:: Required work ::
When you reach the line containing "third with elephants" in the entries below, start writing out each line exactly, and stop after the line containing "working with human".

:: Supplied data ::
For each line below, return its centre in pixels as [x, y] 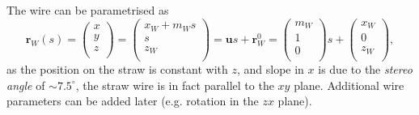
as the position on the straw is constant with [117, 69]
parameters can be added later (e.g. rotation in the [133, 101]
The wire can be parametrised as [88, 10]
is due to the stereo [365, 69]
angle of [26, 85]
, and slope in [270, 69]
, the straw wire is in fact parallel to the [175, 85]
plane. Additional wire [349, 85]
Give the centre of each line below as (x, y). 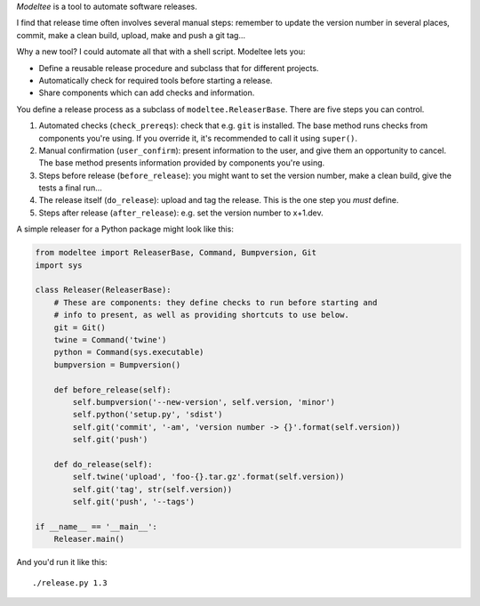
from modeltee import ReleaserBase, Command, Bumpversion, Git (176, 253)
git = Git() (80, 327)
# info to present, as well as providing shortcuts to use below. (202, 315)
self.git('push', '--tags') (134, 502)
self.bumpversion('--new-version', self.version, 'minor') (204, 402)
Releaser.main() (89, 539)
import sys (59, 265)
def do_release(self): (103, 464)
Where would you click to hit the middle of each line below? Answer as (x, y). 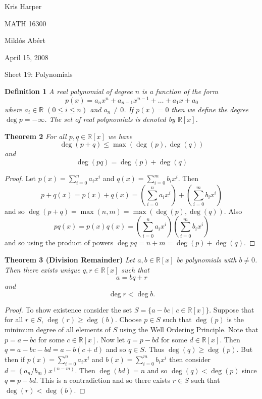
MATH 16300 (25, 23)
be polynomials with (206, 259)
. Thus (154, 349)
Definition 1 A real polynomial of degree (69, 91)
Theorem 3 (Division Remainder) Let (70, 259)
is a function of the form (180, 91)
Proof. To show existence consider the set (68, 309)
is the (235, 319)
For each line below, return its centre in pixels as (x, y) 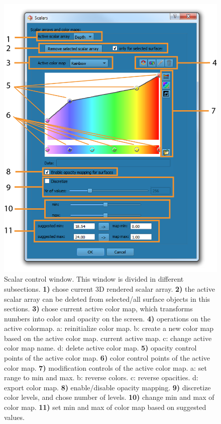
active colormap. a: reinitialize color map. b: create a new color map (109, 328)
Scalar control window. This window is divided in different (94, 279)
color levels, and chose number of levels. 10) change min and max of (109, 397)
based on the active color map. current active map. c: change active (108, 338)
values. (14, 417)
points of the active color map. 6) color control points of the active (107, 358)
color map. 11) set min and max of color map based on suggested (105, 407)
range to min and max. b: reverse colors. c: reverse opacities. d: (101, 377)
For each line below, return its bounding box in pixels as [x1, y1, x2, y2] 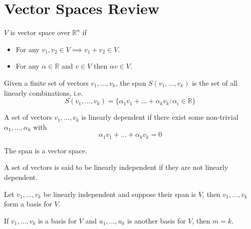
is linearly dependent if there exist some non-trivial [81, 112, 238, 122]
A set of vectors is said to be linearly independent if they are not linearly [4, 162, 228, 172]
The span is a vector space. [4, 145, 87, 155]
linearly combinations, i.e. [4, 87, 83, 98]
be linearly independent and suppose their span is [44, 188, 196, 199]
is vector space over [10, 27, 70, 38]
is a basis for [38, 215, 77, 225]
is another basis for [127, 215, 186, 225]
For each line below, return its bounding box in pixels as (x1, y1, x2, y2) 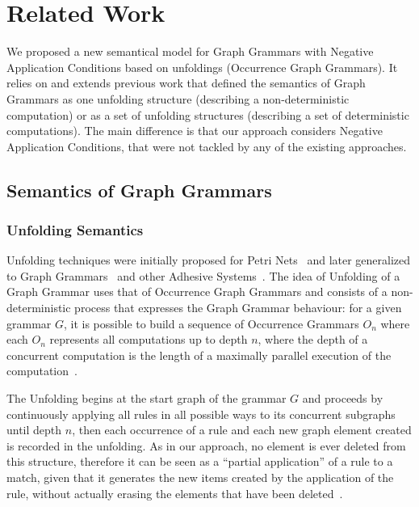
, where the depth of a (258, 331, 368, 348)
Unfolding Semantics (6, 219, 144, 239)
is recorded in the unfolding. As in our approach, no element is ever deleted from (6, 437, 406, 454)
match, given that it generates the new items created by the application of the (6, 469, 394, 485)
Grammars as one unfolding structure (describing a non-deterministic (6, 90, 350, 107)
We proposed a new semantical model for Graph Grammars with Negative (6, 43, 374, 60)
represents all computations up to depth (49, 331, 248, 348)
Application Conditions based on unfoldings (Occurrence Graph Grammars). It (6, 58, 398, 75)
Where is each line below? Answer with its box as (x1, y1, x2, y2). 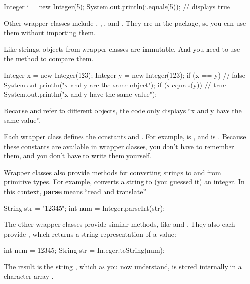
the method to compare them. (4, 53, 94, 64)
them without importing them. (4, 27, 96, 38)
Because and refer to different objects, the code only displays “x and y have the (4, 105, 242, 115)
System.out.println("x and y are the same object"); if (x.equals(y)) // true (4, 79, 226, 89)
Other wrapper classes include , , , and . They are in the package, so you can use (4, 18, 246, 28)
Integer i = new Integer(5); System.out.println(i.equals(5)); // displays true (4, 1, 230, 11)
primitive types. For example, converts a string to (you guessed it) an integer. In (4, 176, 245, 187)
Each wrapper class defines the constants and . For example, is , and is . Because (4, 131, 246, 141)
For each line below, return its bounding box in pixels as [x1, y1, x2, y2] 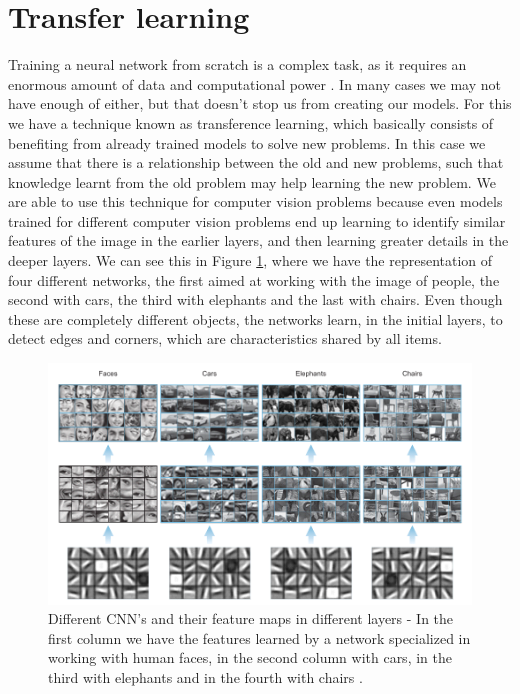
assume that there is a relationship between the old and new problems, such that [8, 152, 504, 173]
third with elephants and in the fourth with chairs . [48, 666, 363, 687]
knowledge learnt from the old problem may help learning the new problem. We [8, 171, 496, 192]
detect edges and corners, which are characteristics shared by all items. [8, 328, 442, 349]
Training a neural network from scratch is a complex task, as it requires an [8, 54, 467, 75]
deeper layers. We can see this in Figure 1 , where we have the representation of [8, 250, 493, 271]
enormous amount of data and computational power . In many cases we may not [8, 73, 501, 94]
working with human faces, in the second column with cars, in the [48, 647, 452, 668]
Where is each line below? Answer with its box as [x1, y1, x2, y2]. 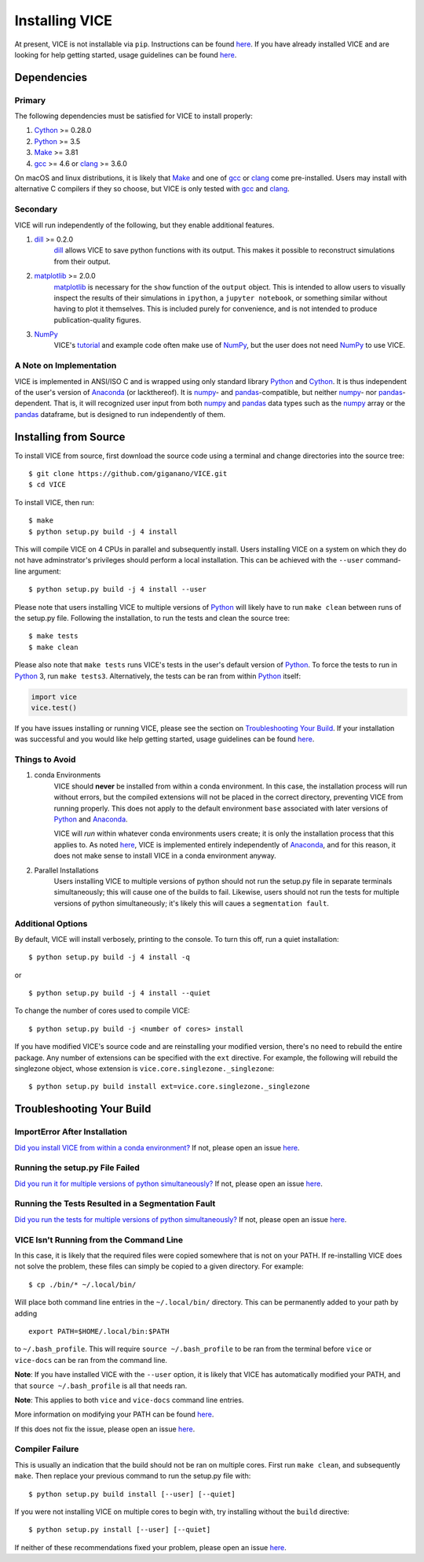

:: Problem solution ::
third with elephants and in the fourth with chairs . [48, 666, 363, 687]
knowledge learnt from the old problem may help learning the new problem. We [8, 171, 496, 192]
detect edges and corners, which are characteristics shared by all items. [8, 328, 442, 349]
Training a neural network from scratch is a complex task, as it requires an [8, 54, 467, 75]
deeper layers. We can see this in Figure 1 , where we have the representation of [8, 250, 493, 271]
enormous amount of data and computational power . In many cases we may not [8, 73, 501, 94]
working with human faces, in the second column with cars, in the [48, 647, 452, 668]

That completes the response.